Stored records
────────────────────
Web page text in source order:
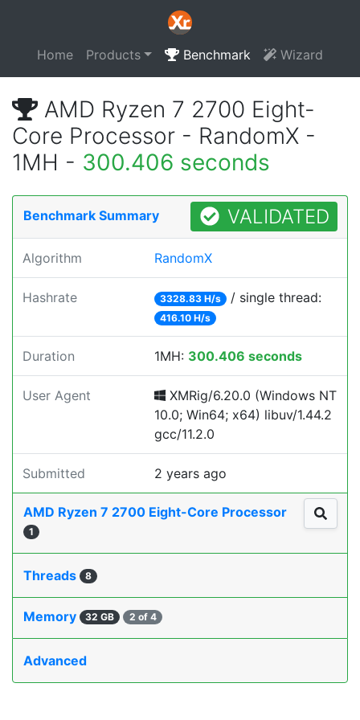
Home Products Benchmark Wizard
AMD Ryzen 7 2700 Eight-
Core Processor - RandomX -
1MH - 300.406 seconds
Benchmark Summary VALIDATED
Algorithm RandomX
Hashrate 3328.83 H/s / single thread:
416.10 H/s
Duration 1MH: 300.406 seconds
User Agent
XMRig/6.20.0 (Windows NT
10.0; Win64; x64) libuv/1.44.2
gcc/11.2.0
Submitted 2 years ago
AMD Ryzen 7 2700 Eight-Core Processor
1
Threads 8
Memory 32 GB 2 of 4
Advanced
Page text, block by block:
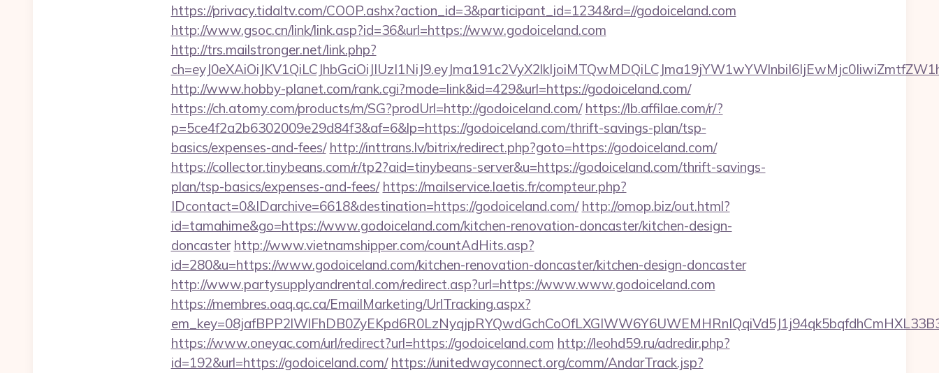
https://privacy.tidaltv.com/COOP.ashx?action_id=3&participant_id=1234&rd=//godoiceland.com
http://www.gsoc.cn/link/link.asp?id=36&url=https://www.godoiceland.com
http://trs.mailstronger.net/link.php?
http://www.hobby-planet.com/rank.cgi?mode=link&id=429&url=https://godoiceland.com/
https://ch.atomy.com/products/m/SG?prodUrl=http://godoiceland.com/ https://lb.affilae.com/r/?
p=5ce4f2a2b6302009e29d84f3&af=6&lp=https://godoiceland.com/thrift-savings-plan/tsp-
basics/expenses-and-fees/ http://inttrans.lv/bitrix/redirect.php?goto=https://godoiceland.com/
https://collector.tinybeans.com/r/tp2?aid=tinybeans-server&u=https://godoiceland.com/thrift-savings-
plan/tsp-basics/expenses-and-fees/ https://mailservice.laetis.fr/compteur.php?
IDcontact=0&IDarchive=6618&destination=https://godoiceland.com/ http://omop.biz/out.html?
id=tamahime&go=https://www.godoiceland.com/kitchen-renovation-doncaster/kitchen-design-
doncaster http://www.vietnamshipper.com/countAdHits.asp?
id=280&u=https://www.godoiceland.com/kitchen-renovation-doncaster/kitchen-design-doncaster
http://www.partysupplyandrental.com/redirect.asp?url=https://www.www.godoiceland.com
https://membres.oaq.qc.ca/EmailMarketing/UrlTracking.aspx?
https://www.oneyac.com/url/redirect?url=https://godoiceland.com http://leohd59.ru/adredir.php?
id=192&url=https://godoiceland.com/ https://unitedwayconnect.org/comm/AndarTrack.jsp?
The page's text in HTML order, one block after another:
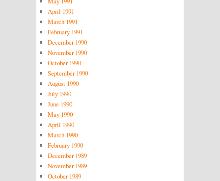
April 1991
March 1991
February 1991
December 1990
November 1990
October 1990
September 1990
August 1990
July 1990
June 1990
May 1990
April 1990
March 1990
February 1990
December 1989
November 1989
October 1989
────────────────────
Please show all lines from the entries that contain the word "Processor".

**The completed task:**
Core Processor - RandomX -
AMD Ryzen 7 2700 Eight-Core Processor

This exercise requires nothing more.